__EXERCISE DATA__
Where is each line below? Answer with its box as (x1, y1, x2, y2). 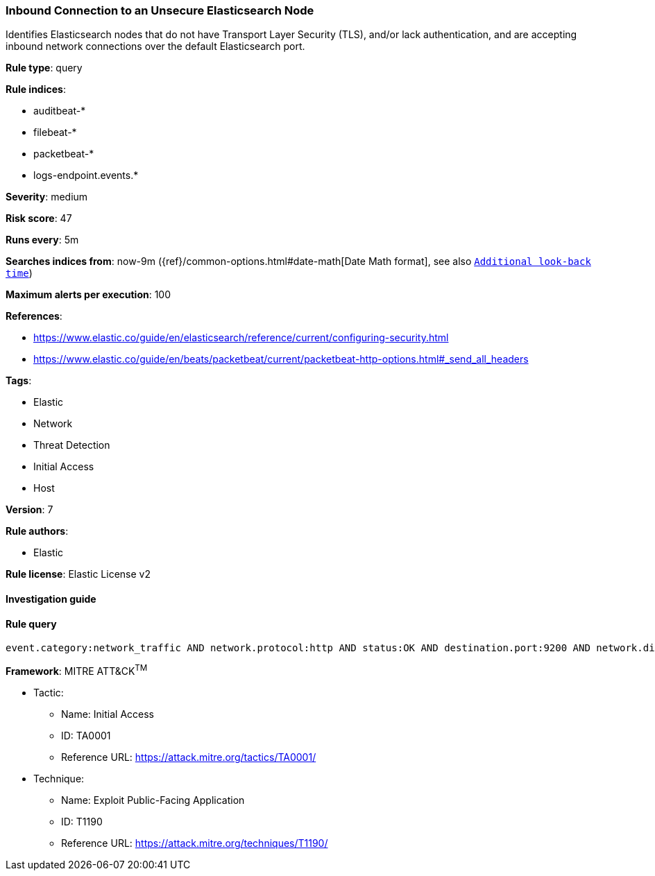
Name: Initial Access (61, 707, 154, 720)
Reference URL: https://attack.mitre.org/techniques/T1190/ (61, 836, 328, 849)
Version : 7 (6, 504, 53, 516)
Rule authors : (6, 525, 69, 538)
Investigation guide (6, 592, 96, 605)
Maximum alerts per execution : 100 (6, 289, 171, 301)
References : (6, 310, 62, 323)
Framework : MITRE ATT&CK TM (6, 663, 148, 677)
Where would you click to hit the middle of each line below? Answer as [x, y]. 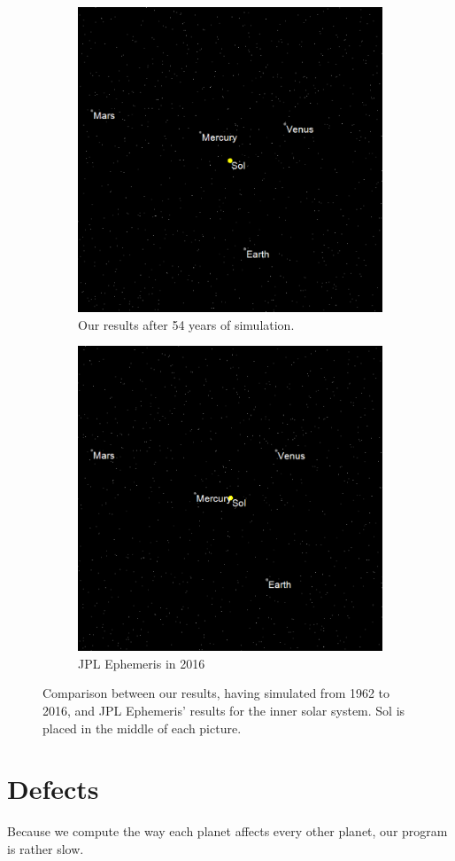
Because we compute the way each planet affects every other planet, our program [227, 831]
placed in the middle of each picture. [142, 728]
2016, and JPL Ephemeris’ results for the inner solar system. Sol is [224, 710]
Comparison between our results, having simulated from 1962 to [216, 693]
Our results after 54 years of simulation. [186, 324]
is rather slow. [46, 848]
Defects [53, 789]
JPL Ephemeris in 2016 [142, 663]
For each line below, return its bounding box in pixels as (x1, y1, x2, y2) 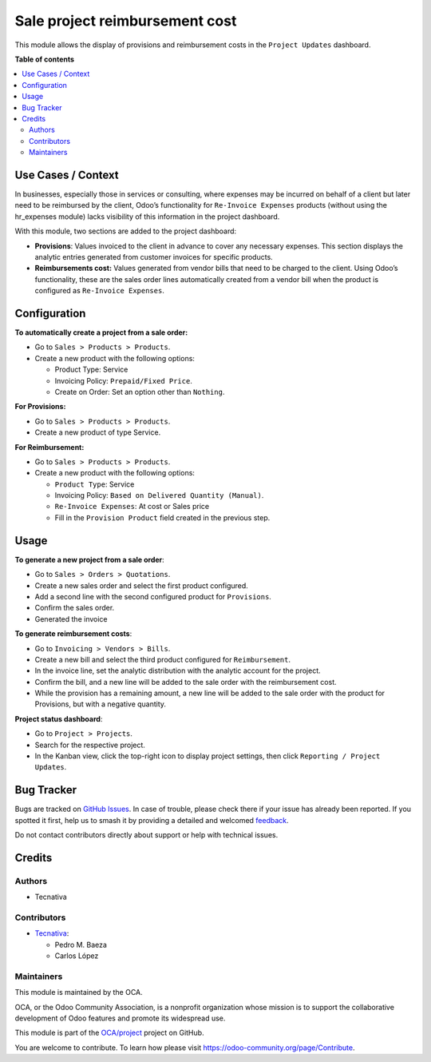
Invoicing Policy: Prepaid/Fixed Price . (54, 376, 193, 385)
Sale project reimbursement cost (14, 12, 237, 30)
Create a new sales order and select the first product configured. (34, 580, 249, 591)
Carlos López (54, 951, 99, 961)
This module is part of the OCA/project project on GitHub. (14, 1028, 204, 1038)
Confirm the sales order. (34, 603, 115, 613)
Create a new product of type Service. (34, 428, 161, 437)
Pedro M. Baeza (54, 940, 108, 949)
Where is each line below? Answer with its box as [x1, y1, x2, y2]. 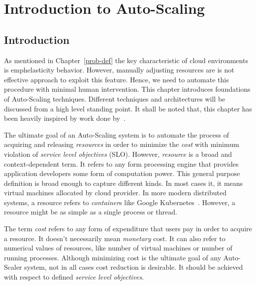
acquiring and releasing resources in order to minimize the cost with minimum [4, 139, 239, 149]
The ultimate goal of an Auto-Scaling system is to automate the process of [4, 129, 229, 140]
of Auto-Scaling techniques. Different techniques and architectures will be [4, 93, 225, 104]
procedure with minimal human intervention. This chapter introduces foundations [4, 84, 251, 94]
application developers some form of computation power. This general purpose [4, 168, 240, 178]
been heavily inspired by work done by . [4, 113, 126, 123]
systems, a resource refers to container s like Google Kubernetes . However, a [4, 197, 235, 207]
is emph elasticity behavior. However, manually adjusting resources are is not [4, 65, 234, 75]
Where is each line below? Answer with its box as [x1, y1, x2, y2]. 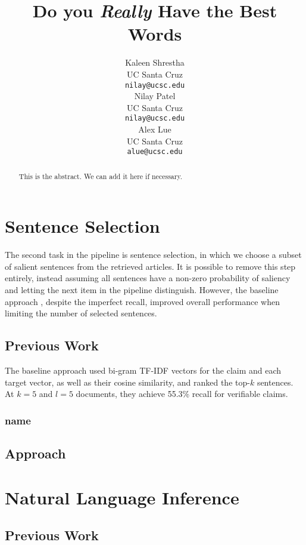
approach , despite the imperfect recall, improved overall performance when [5, 295, 280, 307]
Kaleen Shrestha [125, 56, 185, 69]
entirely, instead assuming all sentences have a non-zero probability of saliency [5, 272, 291, 284]
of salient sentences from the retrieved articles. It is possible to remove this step [5, 260, 296, 272]
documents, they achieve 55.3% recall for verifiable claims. [76, 387, 288, 400]
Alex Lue [138, 123, 171, 135]
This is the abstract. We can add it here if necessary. [18, 171, 183, 181]
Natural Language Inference [5, 485, 239, 509]
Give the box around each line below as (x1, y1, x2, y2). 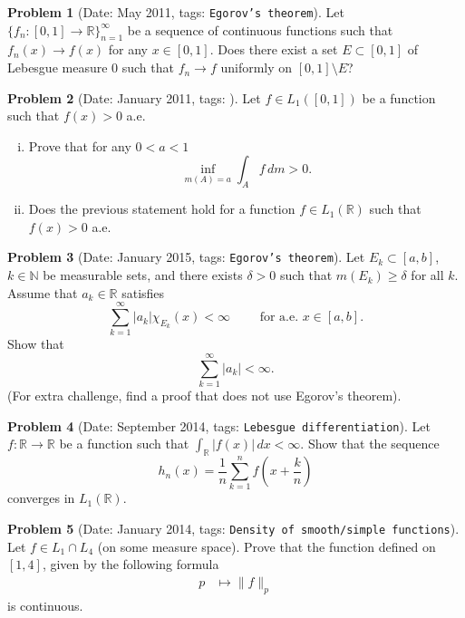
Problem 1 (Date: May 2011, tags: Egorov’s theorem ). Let (7, 3, 344, 21)
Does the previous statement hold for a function (28, 199, 295, 218)
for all (411, 266, 444, 285)
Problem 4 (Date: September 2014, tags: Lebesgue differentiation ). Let (7, 416, 431, 435)
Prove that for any (28, 136, 131, 155)
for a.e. (259, 311, 299, 324)
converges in (7, 488, 75, 507)
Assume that (7, 283, 78, 302)
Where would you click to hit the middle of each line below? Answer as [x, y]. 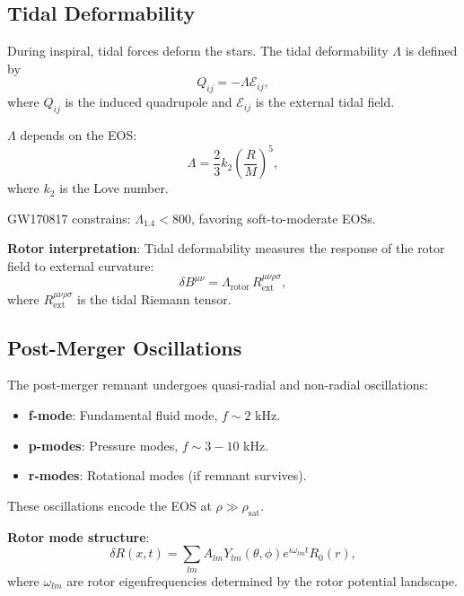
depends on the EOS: [79, 134]
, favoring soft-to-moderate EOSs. [283, 218]
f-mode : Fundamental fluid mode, [123, 415]
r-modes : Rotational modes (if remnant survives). [167, 475]
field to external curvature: [81, 265]
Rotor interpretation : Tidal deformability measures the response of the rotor [226, 248]
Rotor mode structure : [79, 536]
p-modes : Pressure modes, [103, 445]
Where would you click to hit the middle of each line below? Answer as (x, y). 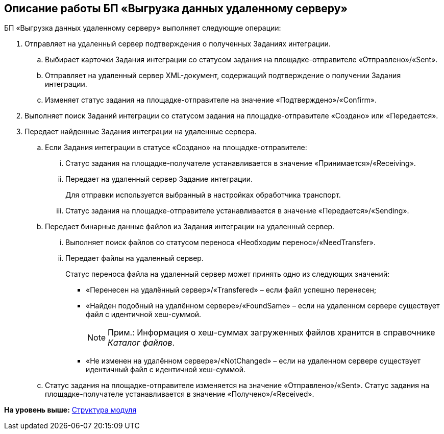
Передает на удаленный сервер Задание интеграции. (159, 179)
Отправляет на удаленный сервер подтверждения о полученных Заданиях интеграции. (178, 44)
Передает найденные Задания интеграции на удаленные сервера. (141, 132)
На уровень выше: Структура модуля (70, 410)
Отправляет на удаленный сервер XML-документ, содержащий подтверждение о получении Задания (223, 76)
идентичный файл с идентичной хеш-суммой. (166, 370)
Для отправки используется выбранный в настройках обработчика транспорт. (203, 195)
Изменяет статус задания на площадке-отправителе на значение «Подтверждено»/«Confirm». (211, 100)
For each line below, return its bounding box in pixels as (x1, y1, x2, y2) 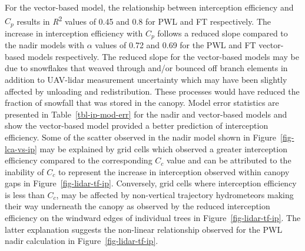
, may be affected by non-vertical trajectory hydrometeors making (56, 188, 294, 200)
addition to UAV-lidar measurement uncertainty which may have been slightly (5, 73, 287, 85)
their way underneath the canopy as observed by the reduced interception (5, 200, 270, 212)
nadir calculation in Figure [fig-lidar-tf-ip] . (5, 235, 158, 247)
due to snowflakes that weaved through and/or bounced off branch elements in (5, 62, 288, 74)
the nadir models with (5, 39, 85, 51)
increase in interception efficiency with (5, 26, 143, 39)
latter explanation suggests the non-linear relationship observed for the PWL (5, 223, 283, 235)
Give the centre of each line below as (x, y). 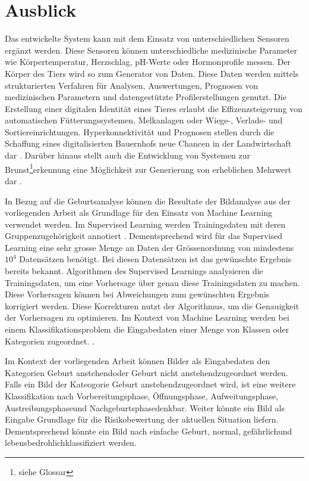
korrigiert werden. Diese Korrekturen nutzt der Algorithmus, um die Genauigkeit (152, 305)
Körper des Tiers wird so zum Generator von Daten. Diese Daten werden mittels (152, 73)
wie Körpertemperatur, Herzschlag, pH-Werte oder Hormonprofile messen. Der (148, 62)
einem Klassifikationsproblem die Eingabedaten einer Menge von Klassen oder (147, 329)
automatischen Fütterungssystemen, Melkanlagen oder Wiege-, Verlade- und (144, 120)
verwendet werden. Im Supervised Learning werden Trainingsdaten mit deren (145, 224)
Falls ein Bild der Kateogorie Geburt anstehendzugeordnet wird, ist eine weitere (150, 384)
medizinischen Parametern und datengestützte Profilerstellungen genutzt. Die (146, 97)
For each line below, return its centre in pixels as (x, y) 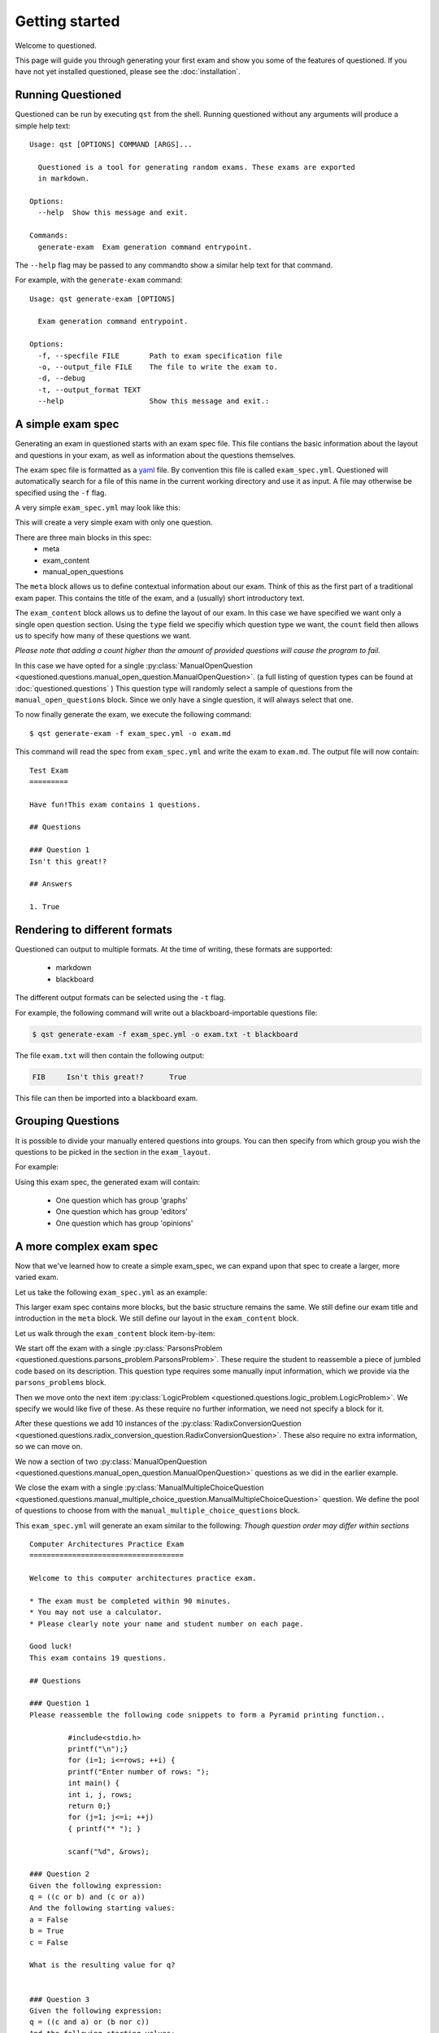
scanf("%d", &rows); (109, 1851)
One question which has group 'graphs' (122, 1200)
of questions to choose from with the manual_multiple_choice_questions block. (158, 1511)
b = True (47, 1931)
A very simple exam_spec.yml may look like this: (98, 507)
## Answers (51, 884)
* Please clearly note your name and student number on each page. (167, 1624)
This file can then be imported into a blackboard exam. (106, 1098)

__WORK ITEM__
Ending at the line with "Defects [53, 789]", reproduce exactly the lines that begin at the top of the data, and include no pictures.

__ANSWER TO THIS TASK__
Where is each line below? Answer with its box as (x1, y1, x2, y2). 
Name: Initial Access (61, 707, 154, 720)
Reference URL: https://attack.mitre.org/techniques/T1190/ (61, 836, 328, 849)
Version : 7 (6, 504, 53, 516)
Rule authors : (6, 525, 69, 538)
Investigation guide (6, 592, 96, 605)
Maximum alerts per execution : 100 (6, 289, 171, 301)
References : (6, 310, 62, 323)
Framework : MITRE ATT&CK TM (6, 663, 148, 677)
Where would you click to hit the middle of each line below? Answer as [x, y]. 
Because we compute the way each planet affects every other planet, our program [227, 831]
placed in the middle of each picture. [142, 728]
2016, and JPL Ephemeris’ results for the inner solar system. Sol is [224, 710]
Comparison between our results, having simulated from 1962 to [216, 693]
Our results after 54 years of simulation. [186, 324]
is rather slow. [46, 848]
Defects [53, 789]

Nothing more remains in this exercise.